Background: Physiological growth is a sensitive long-term indicator of child health. Impaired growth of children may be the first manifestation of a serious chronic disease. In order to find a rational examination procedure, the authors analyzed retrospectively the diagnosis in children with impaired growth who were referred for examination to the university hospital.

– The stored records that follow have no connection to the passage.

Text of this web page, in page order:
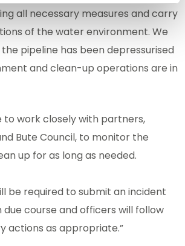
all necessary measures and carry
of the water environment. We
pipeline has been depressurised
and clean-up operations are in
to work closely with partners,
Bute Council, to monitor the
up for as long as needed.
be required to submit an incident
due course and officers will follow
actions as appropriate.”
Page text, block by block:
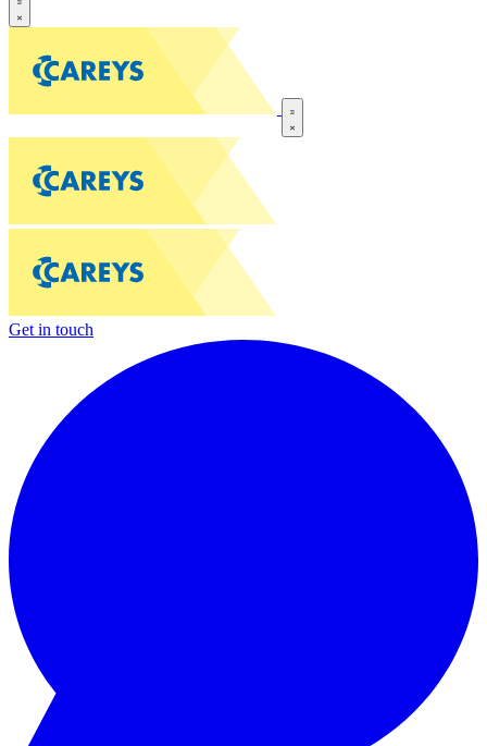
Get in touch
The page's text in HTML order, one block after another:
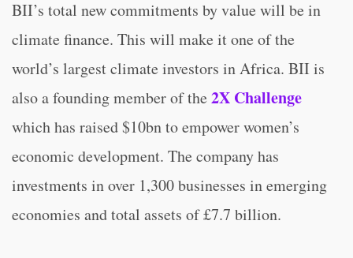
BII’s total new commitments by value will be in
climate finance. This will make it one of the
world’s largest climate investors in Africa. BII is
also a founding member of the 2X Challenge
which has raised $10bn to empower women’s
economic development. The company has
investments in over 1,300 businesses in emerging
economies and total assets of £7.7 billion.
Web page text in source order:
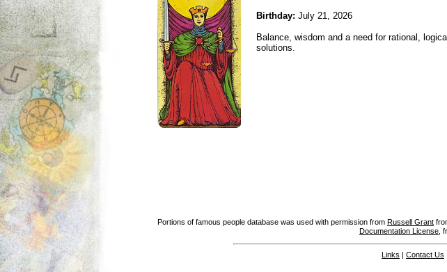
Birthday: July 21, 2026
Balance, wisdom and a need for rational, logical
solutions.
Portions of famous people database was used with permission from Russell Grant
Documentation License ,
Links | Contact Us

Methods and results: In the course of 5.5 years 190 children (boys/girls, 124/66) with short stature, age 2.5 to 16.5 years were examined. In 93 (68/25, 48.9%) the condition was classified as short-normal, i.e. short but healthy, incl. 25 (11/14, 13.2%) with familial short stature, in 26 (21/5, 13.7%) constitutional growth retardation (and retarded puberty) and in 42 (36/6, 22.1%) a combination of the two conditions. In 97 children (56/41, 51.1%) a pathological condition was found: in 14 girls (7.4%) Turner's syndrome, in 55 children (37/18, 29.0%) deficiency of growth hormone, incl. 11 as a results of a tumour or anomaly of the CNS, and in 28 children (19/9, 14.7%) another serious cause of a growth disorder. In three families the authors detected an autosomal dominant disorder in a parent-child pair, the parent not being aware of the disorder (renal tubular acidosis, vitamin D resistant rickets, hypochondroplasia). Based on analysis of these data the authors suggest a rational differential diagnostic procedure in children with short stature.
Conclusions: The stepwise examination of children with short stature is based on the unequivocal differentiation of short-normal children and assessment of the cause of the growth disorder in the other affected children. The procedure is focused on a sparing, rapid and accurate diagnosis with subsequent early treatment of children with a serious pathological condition.